I tried to walk the tree:

```python # To run this code just do `pip install xonsh`, run `xonsh` and copy-paste this code import ast def str_node(node): if isinstance(node, ast.AST): fields = [(name, str_node(val)) for name, val in ast.iter_fields(node) if name not in ('left', 'right')] rv = '%s(%s' % (node.__class__.__name__, ', '.join('%s=%s' % field for field in fields)) return rv + ')' else: return repr(node) def ast_visit(node, level=0): print(' ' * level + str_node(node)) for field, value in ast.iter_fields(node): if isinstance(value, list): for item in value: if isinstance(item, ast.AST): ast_visit(item, level=level+1) elif isinstance(value, ast.AST): ast_visit(value, level=level+1) cmd = 'echo @("hello") | head' ast_visit(__xonsh__.execer.parse(cmd, ctx=__xonsh__.ctx)) ```

And got:

``` Expression(body=Call(func=Attribute(value=Name(id='__xonsh__', ctx=Load()), attr='subproc_captured_hiddenobject', ctx=Load()), args=[<_ast.BinOp object at 0x7f374f478460>, <_ast.Constant object at 0x7f374f584850>, <_ast.List object at 0x7f374f478610>], keywords=[])) Call(func=Attribute(value=Name(id='__xonsh__', ctx=Load()), attr='subproc_captured_hiddenobject', ctx=Load()), args=[<_ast.BinOp object at 0x7f374f478460>, <_ast.Constant object at 0x7f374f584850>, <_ast.List object at 0x7f374f478610>], keywords=[]) Attribute(value=Name(id='__xonsh__', ctx=Load()), attr='subproc_captured_hiddenobject', ctx=Load()) Name(id='__xonsh__', ctx=Load()) Load() Load() BinOp(op=Add()) List(elts=[<_ast.Call object at 0x7f374f9f2a90>], ctx=Load()) Call(func=Attribute(value=Name(id='__xonsh__', ctx=Load()), attr='expand_path', ctx=Load()), args=[<_ast.Constant object at 0x7f374f9f23a0>], keywords=[]) Attribute(value=Name(id='__xonsh__', ctx=Load()), attr='expand_path', ctx=Load()) Name(id='__xonsh__', ctx=Load()) Load() Load() Constant(value='echo') Load() Add() Call(func=Attribute(value=Name(id='__xonsh__', ctx=Load()), attr='list_of_strs_or_callables', ctx=Load()), args=[<_ast.Constant object at 0x7f374f478d60>], keywords=[]) Attribute(value=Name(id='__xonsh__', ctx=Load()), attr='list_of_strs_or_callables', ctx=Load()) Name(id='__xonsh__', ctx=Load()) Load() Load() Constant(value='hello') Constant(value='|') List(elts=[<_ast.Call object at 0x7f374f478c70>], ctx=Load()) Call(func=Attribute(value=Name(id='__xonsh__', ctx=Load()), attr='expand_path', ctx=Load()), args=[<_ast.Constant object at 0x7f374f478b20>], keywords=[]) Attribute(value=Name(id='__xonsh__', ctx=Load()), attr='expand_path', ctx=Load()) Name(id='__xonsh__', ctx=Load()) Load() Load() Constant(value='head') Load() ```

Here I see no any fields with source position information. It means there is no data about it or the place where I'm searching is wrong?

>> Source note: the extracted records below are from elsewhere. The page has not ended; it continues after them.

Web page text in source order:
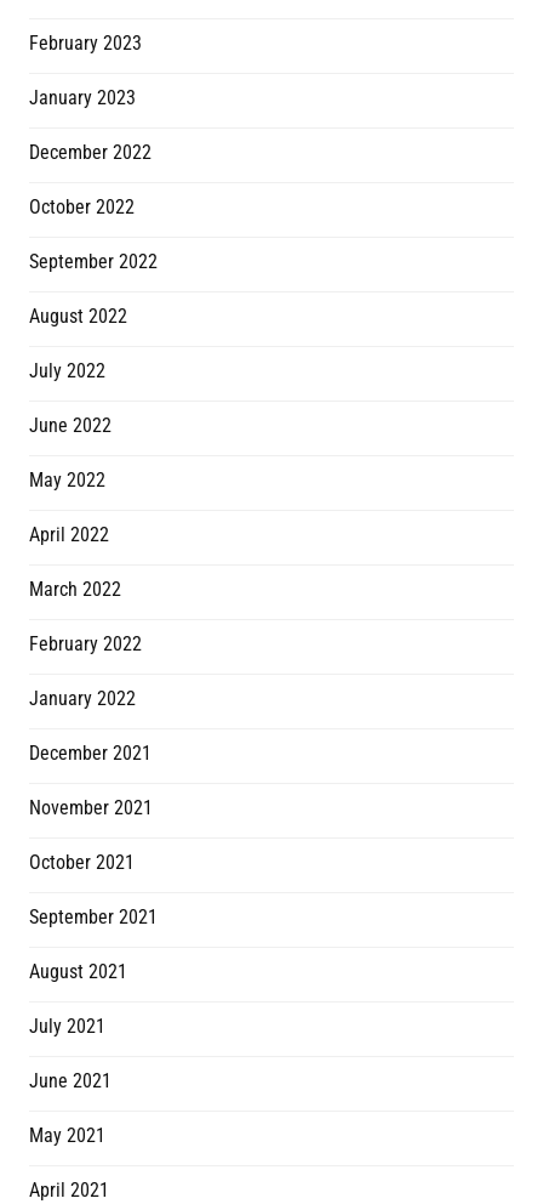
February 2023
January 2023
December 2022
October 2022
September 2022
August 2022
July 2022
June 2022
May 2022
April 2022
March 2022
February 2022
January 2022
December 2021
November 2021
October 2021
September 2021
August 2021
July 2021
June 2021
May 2021
April 2021
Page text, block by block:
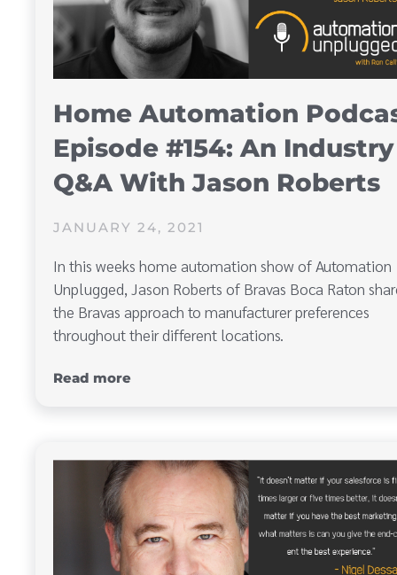
Home Automation
Episode #154: An Industry
Q&A With Jason Roberts
JANUARY 24, 2021
In this weeks home automation show of Automation
Unplugged, Jason Roberts of Bravas Boca Raton
the Bravas approach to manufacturer preferences
throughout their different locations.
Read more
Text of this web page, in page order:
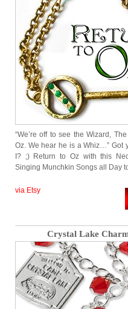
“We’re off to see the Wizard,
Oz. We hear he is a Whiz…” Got
I? ;) Return to Oz with this
Singing Munchkin Songs all Day
via Etsy
Crystal Lake
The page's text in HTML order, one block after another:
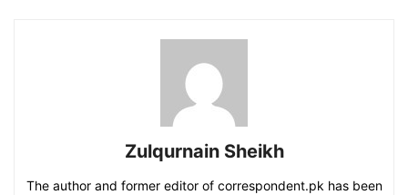
Zulqurnain Sheikh
The author and former editor of correspondent.pk has been
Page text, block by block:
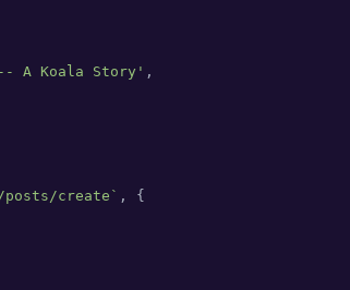
A Koala Story' ,
posts/create` , {

anki-code commented 4 years ago

Oh, I see, we can just avoid trying to specially handle an attribute node. I'm working on PR.

alexmojaki commented 4 years ago

Here I see no any fields with source position information. It means there is no data about it or the place where I'm searching is wrong?

It's not present in ast.iter_fields(node), but the attributes are there. You can find them in the __dict__. Or you can use ast.dump(node, include_attributes=True, indent=2), but you will need Python 3.9 for indent=2.

anki-code commented 4 years ago

Thank you for you help and fast responses! We discussed the questions in the PR and I have info to continue thinking.